--- START ---

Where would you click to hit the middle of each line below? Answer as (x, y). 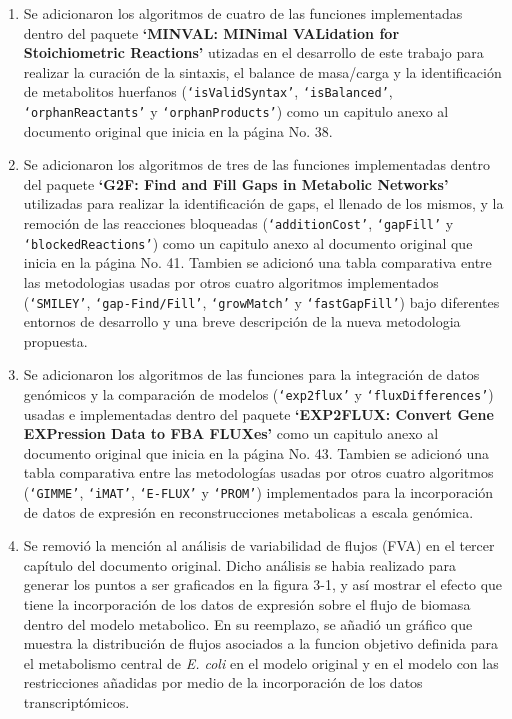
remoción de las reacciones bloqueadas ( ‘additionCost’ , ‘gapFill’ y (238, 223)
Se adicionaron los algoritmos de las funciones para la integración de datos (251, 374)
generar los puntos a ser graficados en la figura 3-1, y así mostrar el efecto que (263, 584)
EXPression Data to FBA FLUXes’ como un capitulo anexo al (231, 433)
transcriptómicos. (76, 702)
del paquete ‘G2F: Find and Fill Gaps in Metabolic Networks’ (236, 183)
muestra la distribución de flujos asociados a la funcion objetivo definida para (261, 643)
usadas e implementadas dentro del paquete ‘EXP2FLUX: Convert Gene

--- END ---

> _Goal of the exercise_: Repeat the full listing above without altering a word, and skip the pictures.

> _Written response_:
Where would you click to hit the middle of each line below? Answer as (x, y). 
remoción de las reacciones bloqueadas ( ‘additionCost’ , ‘gapFill’ y (238, 223)
Se adicionaron los algoritmos de las funciones para la integración de datos (251, 374)
generar los puntos a ser graficados en la figura 3-1, y así mostrar el efecto que (263, 584)
EXPression Data to FBA FLUXes’ como un capitulo anexo al (231, 433)
transcriptómicos. (76, 702)
del paquete ‘G2F: Find and Fill Gaps in Metabolic Networks’ (236, 183)
muestra la distribución de flujos asociados a la funcion objetivo definida para (261, 643)
usadas e implementadas dentro del paquete ‘EXP2FLUX: Convert Gene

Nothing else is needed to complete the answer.